## DATA UNDER STUDY
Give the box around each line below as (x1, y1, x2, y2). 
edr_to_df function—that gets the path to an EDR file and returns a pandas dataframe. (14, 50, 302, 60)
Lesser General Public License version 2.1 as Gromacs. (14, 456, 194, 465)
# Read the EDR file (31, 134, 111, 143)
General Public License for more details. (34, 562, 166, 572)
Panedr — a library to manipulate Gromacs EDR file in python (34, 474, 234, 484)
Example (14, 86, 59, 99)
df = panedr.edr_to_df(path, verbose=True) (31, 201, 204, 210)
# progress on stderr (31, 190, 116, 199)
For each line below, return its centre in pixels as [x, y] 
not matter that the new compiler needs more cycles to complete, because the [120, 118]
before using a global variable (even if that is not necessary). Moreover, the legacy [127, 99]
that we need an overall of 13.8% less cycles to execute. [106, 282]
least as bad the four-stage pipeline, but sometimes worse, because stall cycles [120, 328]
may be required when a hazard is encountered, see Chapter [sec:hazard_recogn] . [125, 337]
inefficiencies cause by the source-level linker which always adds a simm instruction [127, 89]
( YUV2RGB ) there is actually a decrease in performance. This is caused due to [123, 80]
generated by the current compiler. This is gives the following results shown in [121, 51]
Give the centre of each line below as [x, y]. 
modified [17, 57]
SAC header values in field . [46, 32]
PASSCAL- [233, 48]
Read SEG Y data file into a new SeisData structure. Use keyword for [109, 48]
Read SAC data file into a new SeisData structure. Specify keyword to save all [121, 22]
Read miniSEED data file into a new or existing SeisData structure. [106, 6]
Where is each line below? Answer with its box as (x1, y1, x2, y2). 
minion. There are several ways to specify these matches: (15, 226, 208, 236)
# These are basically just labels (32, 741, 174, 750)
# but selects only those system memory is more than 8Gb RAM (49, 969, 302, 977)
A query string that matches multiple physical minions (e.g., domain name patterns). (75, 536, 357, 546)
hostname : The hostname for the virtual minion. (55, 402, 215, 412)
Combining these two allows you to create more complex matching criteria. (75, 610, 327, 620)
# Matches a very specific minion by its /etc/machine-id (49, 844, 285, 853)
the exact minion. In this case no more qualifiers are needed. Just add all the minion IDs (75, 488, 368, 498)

...

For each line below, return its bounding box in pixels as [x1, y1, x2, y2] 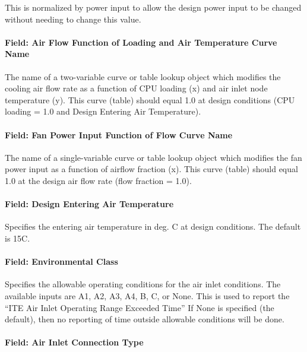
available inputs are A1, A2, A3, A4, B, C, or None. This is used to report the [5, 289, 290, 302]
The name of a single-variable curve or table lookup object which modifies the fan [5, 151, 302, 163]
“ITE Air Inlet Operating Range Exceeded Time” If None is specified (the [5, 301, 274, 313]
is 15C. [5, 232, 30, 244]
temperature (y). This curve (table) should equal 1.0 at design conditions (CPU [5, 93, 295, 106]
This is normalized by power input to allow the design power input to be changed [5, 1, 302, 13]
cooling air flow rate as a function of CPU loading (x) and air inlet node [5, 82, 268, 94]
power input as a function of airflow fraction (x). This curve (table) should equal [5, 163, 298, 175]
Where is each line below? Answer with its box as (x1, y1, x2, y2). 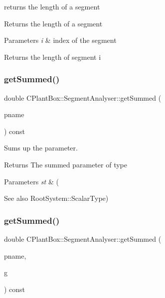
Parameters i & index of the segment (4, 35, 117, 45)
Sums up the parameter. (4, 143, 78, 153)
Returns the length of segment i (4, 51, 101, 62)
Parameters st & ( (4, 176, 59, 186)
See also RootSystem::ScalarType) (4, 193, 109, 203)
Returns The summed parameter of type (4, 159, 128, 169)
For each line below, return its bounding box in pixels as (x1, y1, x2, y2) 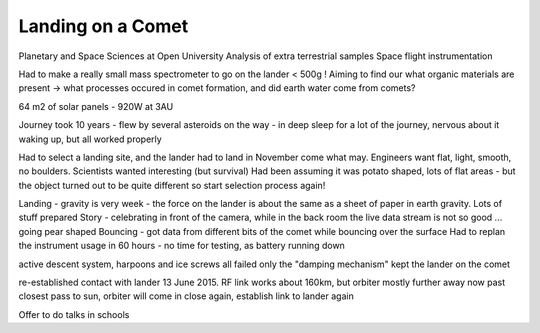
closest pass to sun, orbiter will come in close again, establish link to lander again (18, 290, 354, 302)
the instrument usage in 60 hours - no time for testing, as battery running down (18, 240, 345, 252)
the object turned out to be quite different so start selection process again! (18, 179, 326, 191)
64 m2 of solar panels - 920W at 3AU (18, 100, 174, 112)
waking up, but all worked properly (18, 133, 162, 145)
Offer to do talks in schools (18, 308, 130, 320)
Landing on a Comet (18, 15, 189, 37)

## WHAT THE TASK REQUIRES
Of all the entries above, retype exactly the lines from the line with "Read miniSEED data" to the line with "the exact minion.", both included, and no others.

## COMPLETED TASK
Read miniSEED data file into a new or existing SeisData structure. [106, 6]
Where is each line below? Answer with its box as (x1, y1, x2, y2). 
minion. There are several ways to specify these matches: (15, 226, 208, 236)
# These are basically just labels (32, 741, 174, 750)
# but selects only those system memory is more than 8Gb RAM (49, 969, 302, 977)
A query string that matches multiple physical minions (e.g., domain name patterns). (75, 536, 357, 546)
hostname : The hostname for the virtual minion. (55, 402, 215, 412)
Combining these two allows you to create more complex matching criteria. (75, 610, 327, 620)
# Matches a very specific minion by its /etc/machine-id (49, 844, 285, 853)
the exact minion. In this case no more qualifiers are needed. Just add all the minion IDs (75, 488, 368, 498)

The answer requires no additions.